Gebäudeansicht der ASB-Kreisgeschäftsstelle in Rehburg-Loccum an der Nienburger Straße 40
Not lindert man nicht mit vielen Worten. Sondern durch Taten.

Überwältigende Unterstützung aus der Bevölkerung für die Flüchtlingshilfe

Seit rund vier Wochen betreut der ASB-Kreisverband Nienburg in der Flüchtlingsunterkunft in Loccum Menschen aus der Ukraine im Auftrag des Landkreises Nienburg. „Die ersten Geflüchteten sind am 01. April zu uns gekommen; inzwischen hatten wir insgesamt rund 80 Gäste“ berichtet der Leiter der Unterkunft Patrick Frauenreuther vom ASB. Rund 20 neue Gäste treffen pro Woche ein. Die Unterstützung aus der Bevölkerung in Form von Spenden und ehrenamtlicher Unterstützung ist dabei überwältigend.

Schon vor der Eröffnung brachte Herr Bredthauer die vierstellige Spende des Vereins der Islandpferdereiter Meerregion e.V. direkt in Loccum vorbei und brachte wertvolle Erfahrungen aus Hagenburg mit, wo bereits zu diesem Zeitpunkt Menschen aus der Ukraine aufgenommen worden waren.

Foto: ASB/A. Diekmann

Die Mitarbeiter des Altenzentrums Waldfrieden aus Loccum organisierten einen Waffel- und Erbsensuppenverkauf. Die vierstellige Spende wurde von der Geschäftsführung aufgerundet.

Foto: ASB/A. Diekmann

Unterdessen könne man von einer gewissen Routine sprechen, meint er. Die Abläufe funktionieren reibungslos und alle Beteiligten arbeiten gut und kollegial miteinander. Das spiegelt sich auch in Aufenthaltsdauer der einzelnen Gäste wider, die bisher mit 1-4 Tagen überwiegend kurz gehalten werden konnte. Zumeist sei dann ein passender Wohnraum im Landkreis Nienburg gefunden, in dem die Menschen Privatsphäre finden und ankommen können.
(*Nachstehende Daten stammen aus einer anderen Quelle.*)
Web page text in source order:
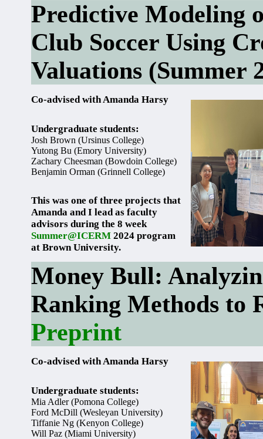
Predictive Modeling
Club Soccer Using
Valuations (Summer
Co-advised with Amanda Harsy
Undergraduate students:
Josh Brown (Ursinus College)
Yutong Bu (Emory University)
Zachary Cheesman (Bowdoin College)
Benjamin Orman (Grinnell College)
This was one of three projects that
Amanda and I lead as faculty
advisors during the 8 week
Summer@ICERM 2024 program
at Brown University.
Money Bull:
Ranking Methods to
Preprint
Co-advised with Amanda Harsy
Undergraduate students:
Mia Adler (Pomona College)
Ford McDill (Wesleyan University)
Tiffanie Ng (Kenyon College)
Will Paz (Miami University)

Enorme Hilfebereitschaft aus der Bevölkerung

Besonders erfreut zeigen sich die Samariter über die enorme Hilfebereitschaft aus der Bevölkerung. „Es ist großartig wie viele Angebote verschiedenster Art wir bekommen haben und noch immer bekommen“, erzählt ASB-Geschäftsführer Jens Sewohl und lächelt „Unsere Mitmenschen hier ticken doch alle ein bisschen wie wir und helfen hier und jetzt.“

Wenige Beispiele dafür sind die großzügigen Geldspenden, aber auch die zahlreichen Spontanhelfer, die sich gemeldet haben und einfach mit anfassen, wo Unterstützung gebraucht wird.
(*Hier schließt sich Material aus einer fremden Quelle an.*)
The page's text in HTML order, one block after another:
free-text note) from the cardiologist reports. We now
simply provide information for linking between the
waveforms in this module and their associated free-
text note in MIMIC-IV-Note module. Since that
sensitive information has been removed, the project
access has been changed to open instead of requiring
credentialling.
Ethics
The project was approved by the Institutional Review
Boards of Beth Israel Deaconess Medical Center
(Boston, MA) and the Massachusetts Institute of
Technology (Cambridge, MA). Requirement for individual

Spenden vom Verein Islandpferdereiter Meerregion e.V., Alten- und Pflegeheim Waldfrieden Loccum und vom Dinosaurierpark Münchehagen

„Schon in den Aufbautagen besuchte uns Herr Bredthauer vom Verein der Islandpferdereiter Meerregion e.V. mit einer vierstelligen Summe im Gepäck“, so Sewohl. Der Verein hatte auf dem Hof Bredthauer in Hagenburg bereits Mitte März eine Spendensammelaktion unter dem Motto „Bei Kaffee und Kuchen Gutes tun“ durchgeführt und sich entschlossen den Großteil des Erlöses für die Flüchtlingshilfe des ASB vor Ort zu spenden.

Weitere großzügige Spenden gab es z. B. vom Alten- und Pflegeheim Waldfrieden aus Loccum, dessen Mitarbeiter einen Waffel- und Erbsensuppenverkauf zu Gunsten der Flüchtlingshilfe organisierten, der durch die Geschäftsführung auf eine runde vierstellige Summe aufgestockt wurde sowie vom Dinosauerierpark in Münchehagen.

„Wir haben uns über jeden Euro sehr gefreut und setzen das Geld ausdrücklich sehr bedarfsorientiert ein“, erläutert Jens Sewohl. Es diene der Anschaffung von konkreten (Ausstattungs-)Gegenständen für die vertriebenen Menschen. Das sind Dinge für den täglichen Bedarf im zugewiesenen Wohnraum, vom Mixer über die Waschmaschine bis hin zu Schulausstattung oder auch mal einem Fahrrad für die Kinder.

Große ehrenamtliche Unterstützung - allein 25 freiwillige Spontanhelfer im Pool

Unbezahlbar ist dem gegenüber das ehrenamtlichen Engagement der Bürgerinnen und Bürger, die sich bereit erklären, in der Flüchtlingsunterkunft mit anzufassen. Von der Essenausgabe über vielfältige Angebote für Kinder bis zur Hilfe bei der Verständigung durch Sprachübersetzungen: An vielen Stellen werden die ASB-Einsatzkräfte von Freiwilligen unterstützt. „Ohne die spontanen Helferinnen und Helfer wäre diese Aufgabe sicher eine noch größere Herausforderung für uns“, erzählt Patrick Frauenreuther.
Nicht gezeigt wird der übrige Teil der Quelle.